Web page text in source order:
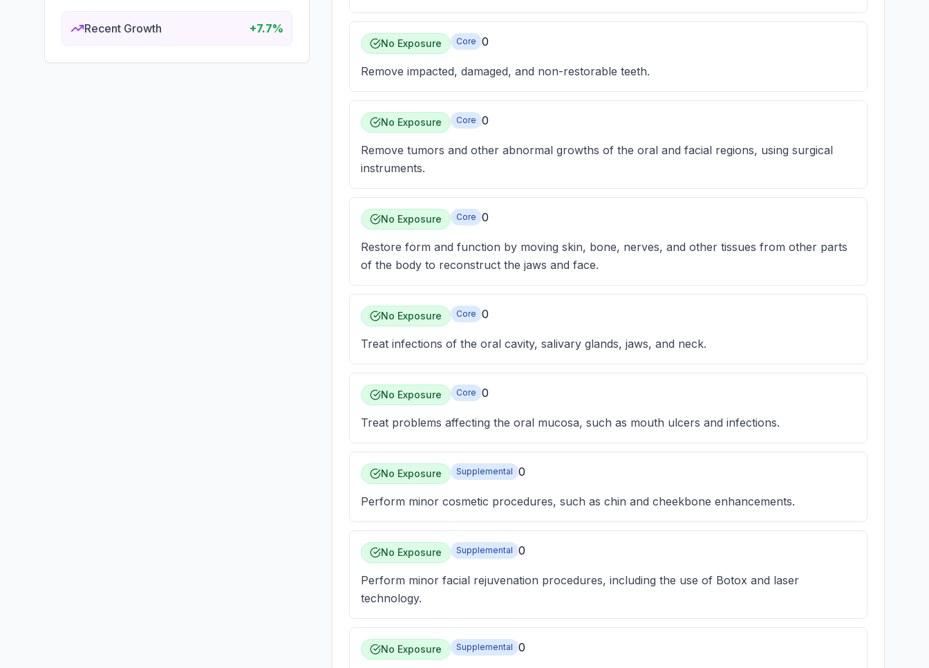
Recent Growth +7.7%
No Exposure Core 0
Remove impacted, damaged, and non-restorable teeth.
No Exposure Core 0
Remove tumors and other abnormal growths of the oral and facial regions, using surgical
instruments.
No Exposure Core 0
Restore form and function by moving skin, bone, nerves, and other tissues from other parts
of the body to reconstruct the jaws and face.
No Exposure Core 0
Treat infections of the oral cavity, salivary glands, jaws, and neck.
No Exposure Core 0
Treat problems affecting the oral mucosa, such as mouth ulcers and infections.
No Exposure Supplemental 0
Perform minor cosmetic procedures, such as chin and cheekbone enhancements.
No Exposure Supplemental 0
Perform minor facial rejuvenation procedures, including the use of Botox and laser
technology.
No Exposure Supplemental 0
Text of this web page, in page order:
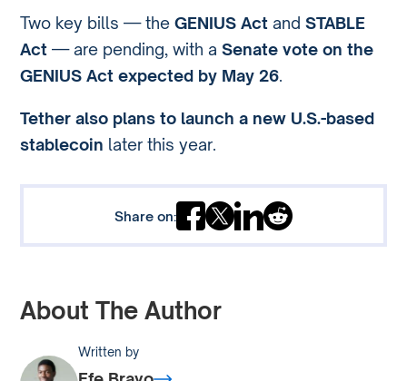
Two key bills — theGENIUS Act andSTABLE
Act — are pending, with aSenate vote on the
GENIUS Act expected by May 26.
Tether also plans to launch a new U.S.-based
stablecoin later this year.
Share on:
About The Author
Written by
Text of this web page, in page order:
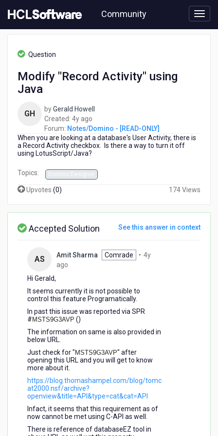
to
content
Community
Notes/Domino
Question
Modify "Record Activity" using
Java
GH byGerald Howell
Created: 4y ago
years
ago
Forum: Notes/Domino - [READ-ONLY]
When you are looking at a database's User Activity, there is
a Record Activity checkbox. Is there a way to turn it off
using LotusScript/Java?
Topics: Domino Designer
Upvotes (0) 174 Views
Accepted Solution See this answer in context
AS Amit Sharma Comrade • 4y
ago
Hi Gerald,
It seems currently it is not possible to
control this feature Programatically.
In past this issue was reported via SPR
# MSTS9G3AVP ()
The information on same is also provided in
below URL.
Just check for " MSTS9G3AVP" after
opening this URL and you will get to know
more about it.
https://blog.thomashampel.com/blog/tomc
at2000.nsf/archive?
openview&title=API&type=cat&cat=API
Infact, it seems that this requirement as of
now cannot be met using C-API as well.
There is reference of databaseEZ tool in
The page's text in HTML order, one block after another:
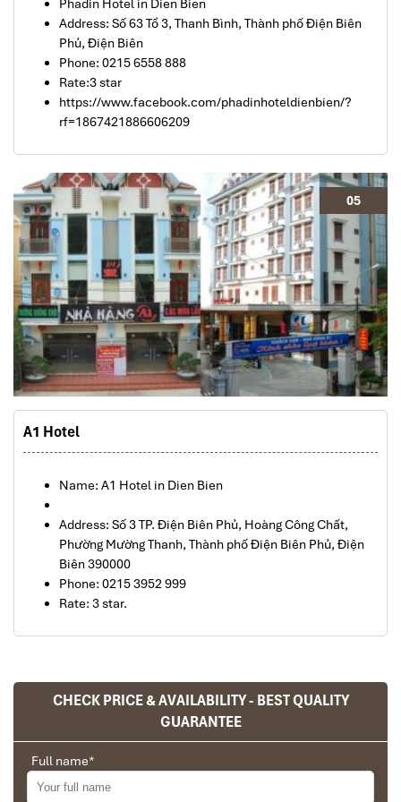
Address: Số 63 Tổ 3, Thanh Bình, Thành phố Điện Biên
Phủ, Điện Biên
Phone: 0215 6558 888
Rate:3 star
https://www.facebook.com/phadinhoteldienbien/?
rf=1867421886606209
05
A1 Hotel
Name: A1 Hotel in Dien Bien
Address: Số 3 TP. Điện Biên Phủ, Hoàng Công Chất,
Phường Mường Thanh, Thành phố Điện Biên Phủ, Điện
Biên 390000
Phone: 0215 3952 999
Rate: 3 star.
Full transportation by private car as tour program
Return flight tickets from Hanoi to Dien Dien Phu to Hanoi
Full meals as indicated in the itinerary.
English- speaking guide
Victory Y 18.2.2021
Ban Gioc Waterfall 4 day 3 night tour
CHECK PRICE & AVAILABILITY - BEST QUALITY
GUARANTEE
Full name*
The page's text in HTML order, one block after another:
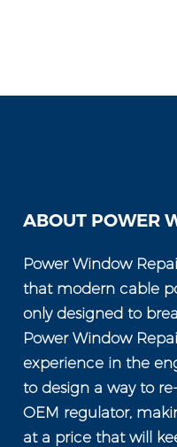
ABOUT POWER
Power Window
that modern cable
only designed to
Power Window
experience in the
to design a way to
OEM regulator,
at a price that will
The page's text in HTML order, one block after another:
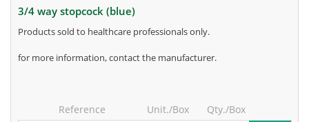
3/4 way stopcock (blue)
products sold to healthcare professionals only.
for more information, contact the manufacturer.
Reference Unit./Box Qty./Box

-*-

Brief
Find every line of the data that holds the string "tour", then say how many there are and nothing else.

Task response
2